I'm new to spark and trying to use spark to read json file like this. Using spark 2.3 and scala 2.11 on ubuntu18.04, java1.8:
cat my.json:
{ "Name":"A", "No_Of_Emp":1, "No_Of_Supervisors":2}
{ "Name":"B", "No_Of_Emp":2, "No_Of_Supervisors":3}
{ "Name":"C", "No_Of_Emp":13,"No_Of_Supervisors":6}
And my scala code is:
val dir = System.getProperty("user.dir")
val conf = new SparkConf().setAppName("spark sql")
.set("spark.sql.warehouse.dir", dir)
val spark = SparkSession.builder().config(conf).getOrCreate()
val df = spark.read.json("my.json")
OK, everything is fine. But if I change the json file to be multiline, standard json format:
"Name": "A",
"No_Of_Emp": 1,
"No_Of_Supervisors": 2
"Name": "B",
"No_Of_Emp": 2,
"No_Of_Supervisors": 3
"Name": "C",
"No_Of_Emp": 13,
"No_Of_Supervisors": 6
Then the program will report error:
| _corrupt_record|
| [|
| {|
| "Name": "A",|
| "No_Of_Emp"...|
| "No_Of_Supe...|
| },|
| {|
| "Name": "B",|
| "No_Of_Emp"...|
| "No_Of_Supe...|
| },|
| {|
| "Name": "C",|
| "No_Of_Emp"...|
| "No_Of_Supe...|
| }|
| ]|
|-- _corrupt_record: string (nullable = true)

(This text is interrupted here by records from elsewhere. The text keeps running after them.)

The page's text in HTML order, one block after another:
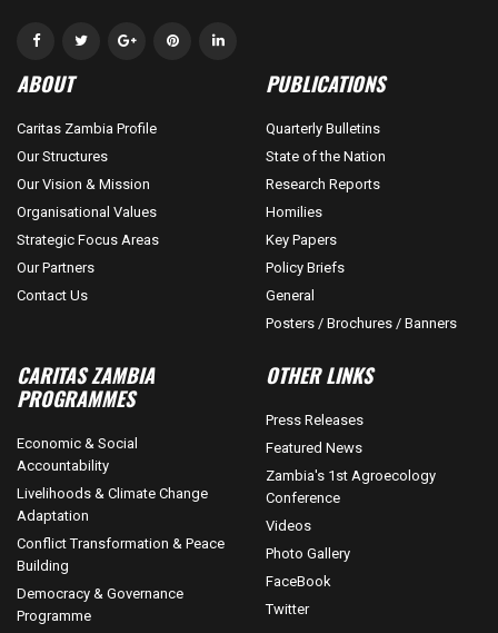
ABOUT
Caritas Zambia Profile
Our Structures
Our Vision & Mission
Organisational Values
Strategic Focus Areas
Our Partners
Contact Us
PUBLICATIONS
Quarterly Bulletins
State of the Nation
Research Reports
Homilies
Key Papers
Policy Briefs
General
Posters / Brochures / Banners
CARITAS ZAMBIA
PROGRAMMES
Economic & Social
Accountability
Livelihoods & Climate Change
Adaptation
Conflict Transformation & Peace
Building
Democracy & Governance
Programme
OTHER LINKS
Press Releases
Featured News
Zambia's 1st Agroecology
Conference
Videos
Photo Gallery
FaceBook
Twitter
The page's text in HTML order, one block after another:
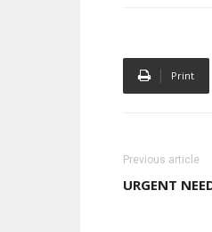
Print
Previous article
URGENT
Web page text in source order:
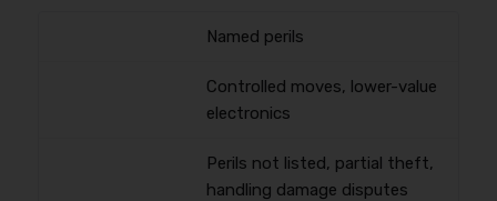
Named perils
Controlled moves, lower-value
electronics
Perils not listed, partial theft,
handling damage disputes
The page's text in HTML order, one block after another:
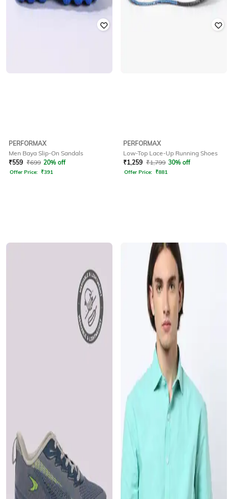
PERFORMAX
Men Baya Slip-On Sandals
₹559 ₹699 20% off
Offer Price: ₹391
PERFORMAX
Low-Top Lace-Up Running Shoes
₹1,259 ₹1,799 30% off
Offer Price: ₹881
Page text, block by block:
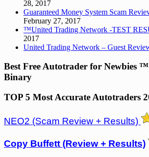
28, 2017
Guaranteed Money System Scam
February 27, 2017
™United Trading Network -TEST
2017
United Trading Network – Guest
Best Free Autotrader for Newbies
Binary
TOP 5 Most Accurate Autotraders
NEO2 (Scam Review + Results)
Copy Buffett (Review + Results)
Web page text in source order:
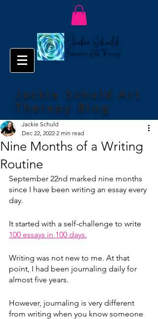
Jackie Schuld Art
Therapy Blog
Nine Months of a Writing
Routine
Jackie Schuld
Dec 22, 2022 2 min read
September 22nd marked nine months
since I have been writing an essay every
day.
It started with a self-challenge to write
100 essays in 100 days.
Writing was not new to me. At that
point, I had been journaling daily for
almost five years.
However, journaling is very different
from writing when you know someone
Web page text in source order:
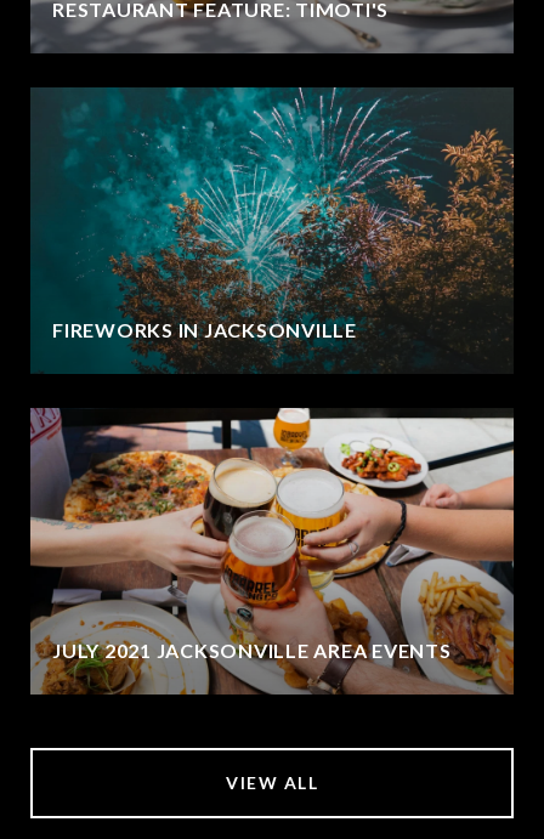
RESTAURANT FEATURE: TIMOTI'S
FIREWORKS IN JACKSONVILLE
JULY 2021 JACKSONVILLE AREA EVENTS
VIEW ALL
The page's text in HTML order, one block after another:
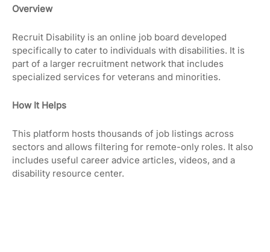
Overview
Recruit Disability is an online job board developed
specifically to cater to individuals with disabilities. It is
part of a larger recruitment network that includes
specialized services for veterans and minorities.
How It Helps
This platform hosts thousands of job listings across
sectors and allows filtering for remote-only roles. It also
includes useful career advice articles, videos, and a
disability resource center.
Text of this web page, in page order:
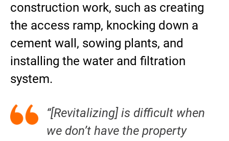
construction work, such as creating
the access ramp, knocking down a
cement wall, sowing plants, and
installing the water and filtration
system.
“[Revitalizing] is difficult when
we don’t have the property
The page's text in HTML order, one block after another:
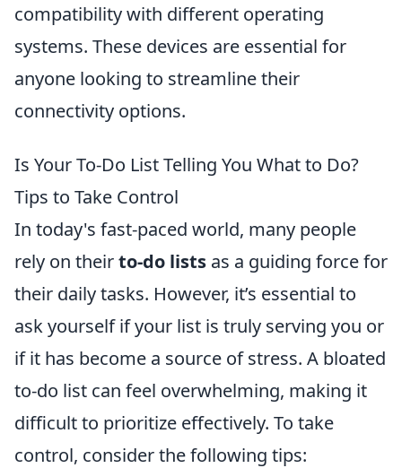
compatibility with different operating
systems. These devices are essential for
anyone looking to streamline their
connectivity options.
Is Your To-Do List Telling You What to Do?
Tips to Take Control
In today's fast-paced world, many people
rely on theirto-do lists as a guiding force for
their daily tasks. However, it’s essential to
ask yourself if your list is truly serving you or
if it has become a source of stress. A bloated
to-do list can feel overwhelming, making it
difficult to prioritize effectively. To take
control, consider the following tips:
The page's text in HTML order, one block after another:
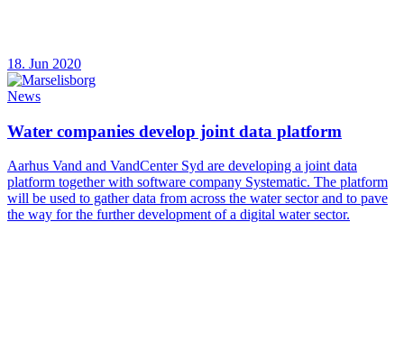
18. Jun 2020
News
Water companies develop joint data platform
Aarhus Vand and VandCenter Syd are developing a joint data
platform together with software company Systematic. The platform
will be used to gather data from across the water sector and to pave
the way for the further development of a digital water sector.
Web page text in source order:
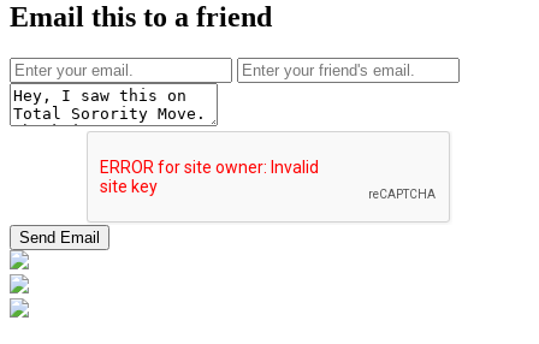
Email this to a friend
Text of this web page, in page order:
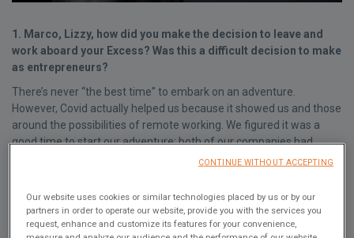
1. Marco, Lizzy, how did you make the decision to leave and
work aboard your Excess? Was this a difficult decision to make
as entrepreneurs?
There’s never “the best time” to embark on an adventure.
However, Covid actually helped us because it showed us and those
around the possibilities of remote working. We figured it was a
good time to start our adventure: both of our companies had
gotten used to remote teams and understandably, it hadn’t been
and event catering.
2. What’s your favorite place on the catamaran for working?
Our website uses cookies or similar technologies placed by us or by our
partners in order to operate our website, provide you with the services you
request, enhance and customize its features for your convenience,
CONTINUE WITHOUT ACCEPTING
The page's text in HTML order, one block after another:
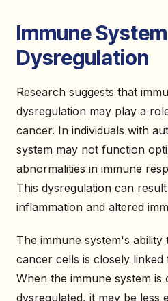
Immune System
Dysregulation
Research suggests that
dysregulation may play a
cancer. In individuals with
system may not function
abnormalities in immune
This dysregulation can
inflammation and altered
The immune system's ability
cancer cells is closely
When the immune system is
dysregulated, it may be less
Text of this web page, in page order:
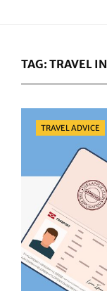
TAG: TRAVEL
Categories
TRAVEL ADVICE
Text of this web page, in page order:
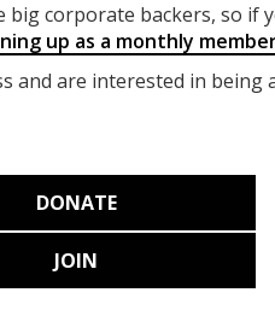
big corporate backers, so if
up as a monthly
and are interested in being
DONATE
JOIN
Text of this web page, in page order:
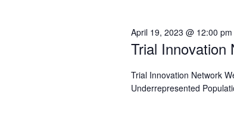
Trial Innovation
April 19, 2023 @ 12:00 pm
Trial Innovation Network
Underrepresented
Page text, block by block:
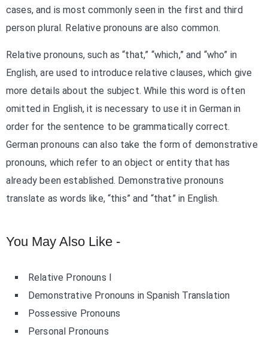
cases, and is most commonly seen in the first and third
person plural. Relative pronouns are also common.
Relative pronouns, such as “that,” “which,” and “who” in
English, are used to introduce relative clauses, which give
more details about the subject. While this word is often
omitted in English, it is necessary to use it in German in
order for the sentence to be grammatically correct.
German pronouns can also take the form of demonstrative
pronouns, which refer to an object or entity that has
already been established. Demonstrative pronouns
translate as words like, “this” and “that” in English.
You May Also Like -
Relative Pronouns I
Demonstrative Pronouns in Spanish Translation
Possessive Pronouns
Personal Pronouns
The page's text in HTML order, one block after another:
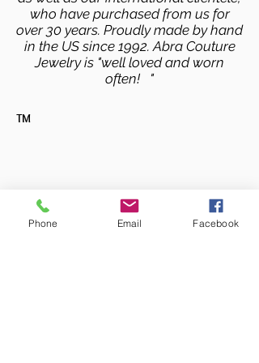
who have purchased from us for
over 30 years. Proudly made by hand
in the US since 1992. Abra Couture
Jewelry is "well loved and worn
often! "
TM
Phone Email Facebook
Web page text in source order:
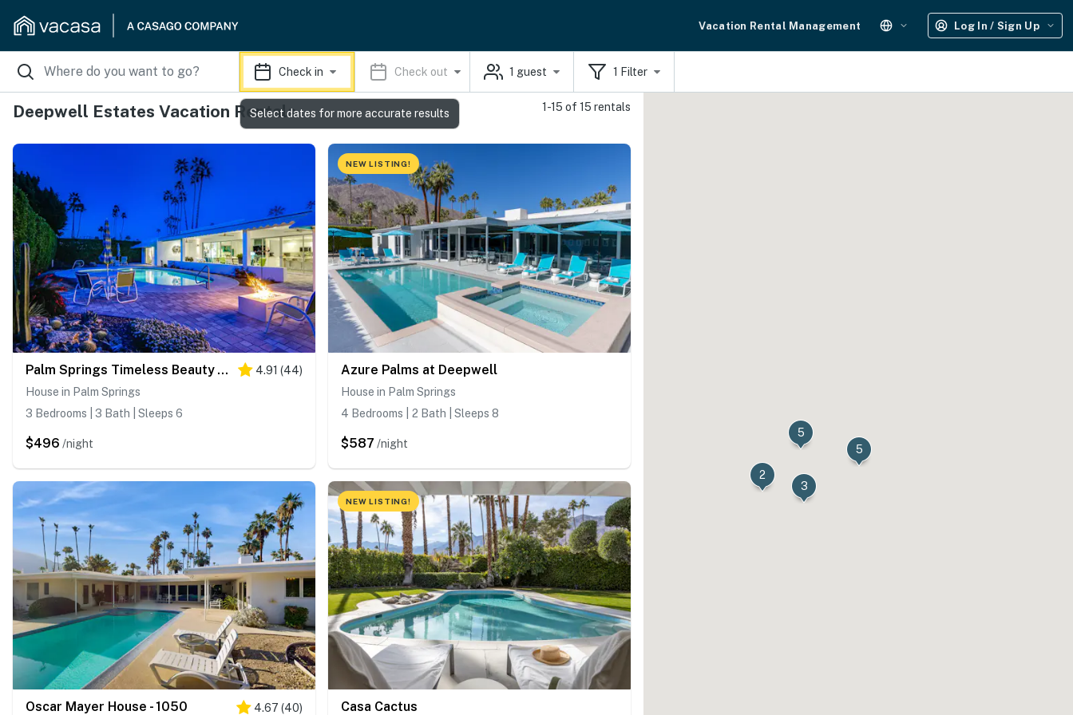
Vacation Rental Management Log In / Sign Up
Check in Check out 1 guest 1 Filter
Deepwell Estates Vacation Rentals 1-15 of 15 rentals
Palm Springs Timeless Beauty - 4240 4.91 (44)
House in Palm Springs
3 Bedrooms | 3 Bath | Sleeps 6
$496 /night
NEW LISTING!
Azure Palms at Deepwell
House in Palm Springs
4 Bedrooms | 2 Bath | Sleeps 8
$587 /night
Oscar Mayer House - 1050 4.67 (40)
NEW LISTING!
Casa Cactus
5
3
5
2
Select dates for more accurate results
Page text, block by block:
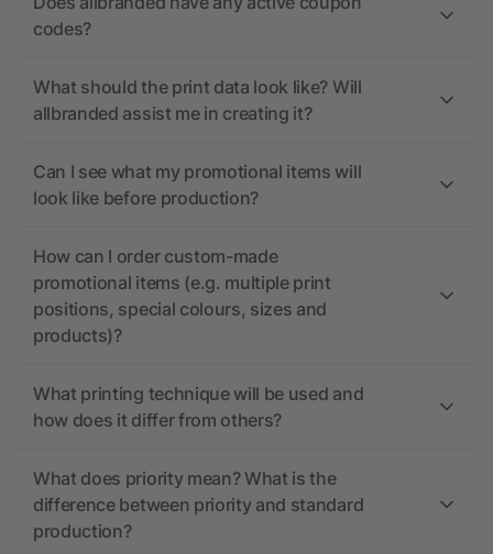
codes?
What should the print data look like? Will
allbranded assist me in creating it?
Can I see what my promotional items will
look like before production?
How can I order custom-made
promotional items (e.g. multiple print
positions, special colours, sizes and
products)?
What printing technique will be used and
how does it differ from others?
What does priority mean? What is the
difference between priority and standard
production?
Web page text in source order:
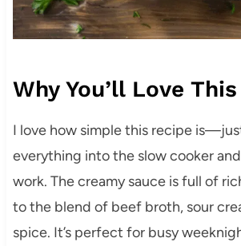
Why You’ll Love
I love how simple this recipe
everything into the slow cooker
work. The creamy sauce is full of
to the blend of beef broth, sour
spice. It’s perfect for busy
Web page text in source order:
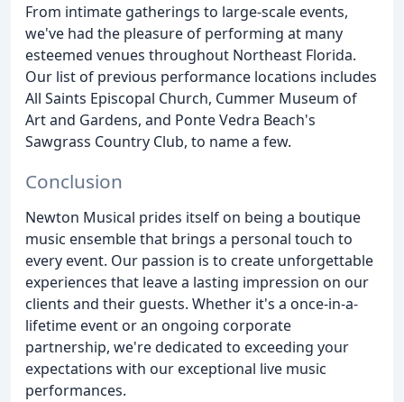
From intimate gatherings to large-scale events,
we've had the pleasure of performing at many
esteemed venues throughout Northeast Florida.
Our list of previous performance locations includes
All Saints Episcopal Church, Cummer Museum of
Art and Gardens, and Ponte Vedra Beach's
Sawgrass Country Club, to name a few.
Conclusion
Newton Musical prides itself on being a boutique
music ensemble that brings a personal touch to
every event. Our passion is to create unforgettable
experiences that leave a lasting impression on our
clients and their guests. Whether it's a once-in-a-
lifetime event or an ongoing corporate
partnership, we're dedicated to exceeding your
expectations with our exceptional live music
performances.
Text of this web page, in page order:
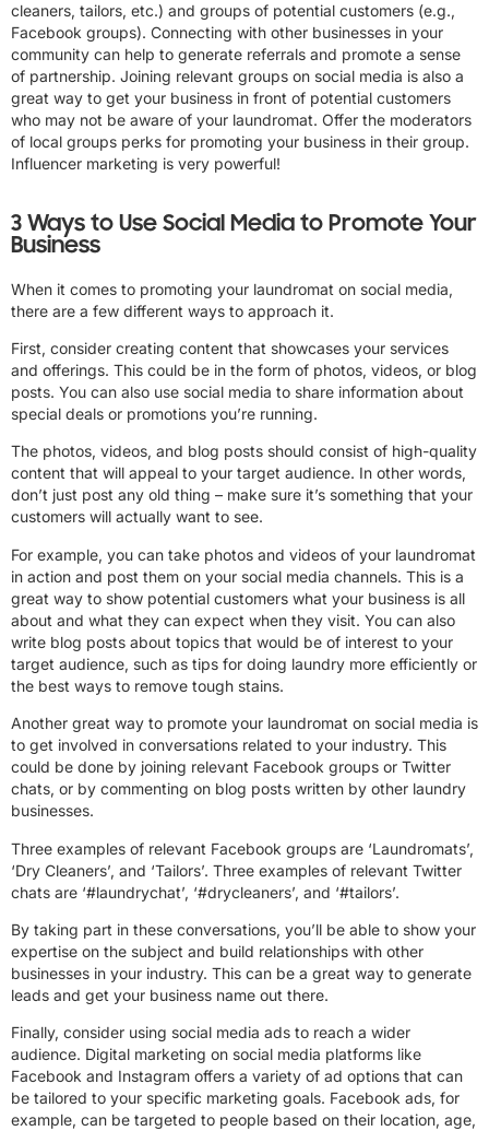
cleaners, tailors, etc.) and groups of potential customers (e.g.,
Facebook groups). Connecting with other businesses in your
community can help to generate referrals and promote a sense
of partnership. Joining relevant groups on social media is also a
great way to get your business in front of potential customers
who may not be aware of your laundromat. Offer the moderators
of local groups perks for promoting your business in their group.
Influencer marketing is very powerful!
3 Ways to Use Social Media to Promote Your
Business
When it comes to promoting your laundromat on social media,
there are a few different ways to approach it.
First, consider creating content that showcases your services
and offerings. This could be in the form of photos, videos, or blog
posts. You can also use social media to share information about
special deals or promotions you’re running.
The photos, videos, and blog posts should consist of high-quality
content that will appeal to your target audience. In other words,
don’t just post any old thing – make sure it’s something that your
customers will actually want to see.
For example, you can take photos and videos of your laundromat
in action and post them on your social media channels. This is a
great way to show potential customers what your business is all
about and what they can expect when they visit. You can also
write blog posts about topics that would be of interest to your
target audience, such as tips for doing laundry more efficiently or
the best ways to remove tough stains.
Another great way to promote your laundromat on social media is
to get involved in conversations related to your industry. This
could be done by joining relevant Facebook groups or Twitter
chats, or by commenting on blog posts written by other laundry
businesses.
Three examples of relevant Facebook groups are ‘Laundromats’,
‘Dry Cleaners’, and ‘Tailors’. Three examples of relevant Twitter
chats are ‘#laundrychat’, ‘#drycleaners’, and ‘#tailors’.
By taking part in these conversations, you’ll be able to show your
expertise on the subject and build relationships with other
businesses in your industry. This can be a great way to generate
leads and get your business name out there.
Finally, consider using social media ads to reach a wider
audience. Digital marketing on social media platforms like
Facebook and Instagram offers a variety of ad options that can
be tailored to your specific marketing goals. Facebook ads, for
example, can be targeted to people based on their location, age,
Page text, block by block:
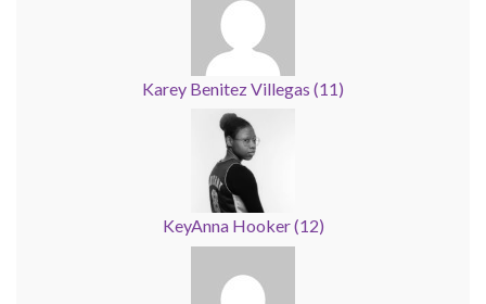
Karey Benitez Villegas (11)
KeyAnna Hooker(12)
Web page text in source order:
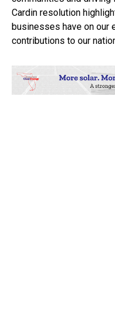
Cardin resolution
businesses have on our
contributions to our
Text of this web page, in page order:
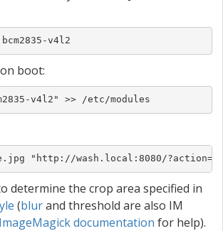
v4l2
boot:
v4l2" >> /etc/modules
"http://wash.local:8080/
determine the crop area specified in
(blurand threshold are also IM
ImageMagick documentation for help).
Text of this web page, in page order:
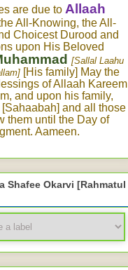
are due to Allaah
All-Knowing, the All-
Choicest Durood and
upon His Beloved
[Sallal Laahu
[His family] May the
of Allaah Kareem
and upon his family,
and all those
them until the Day of
Aameen.
Shafee Okarvi [Rahmatul
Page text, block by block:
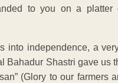
to you on a platter
into independence, a
Bahadur Shastri gave us
(Glory to our farmers
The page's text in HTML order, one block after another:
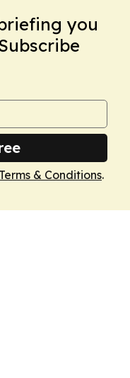
you
Terms & Conditions.
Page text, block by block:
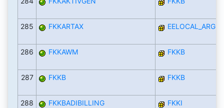
285 FKKARTAX
286 FKKAWM FKKB
287 FKKB FKKB
288 FKKBADIBILLING FKKI
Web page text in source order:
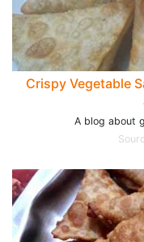
Crispy Vegetable
A blog about
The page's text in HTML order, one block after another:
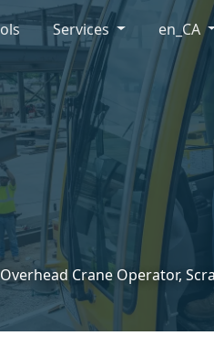
Crane Operator,
Services en_CA
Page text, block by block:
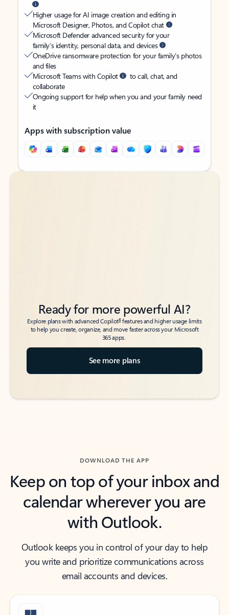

Exception in thread "main" org.apache.spark.sql.AnalysisException: cannot resolve '`Name`' given input columns: [_corrupt_record];;
'Project ['Name]
+- Relation[_corrupt_record#0] json
I wish to know why this happens? A none standard json file without double [] will work(one object one line), but a more standardized formatted json will be a "corrupt record"?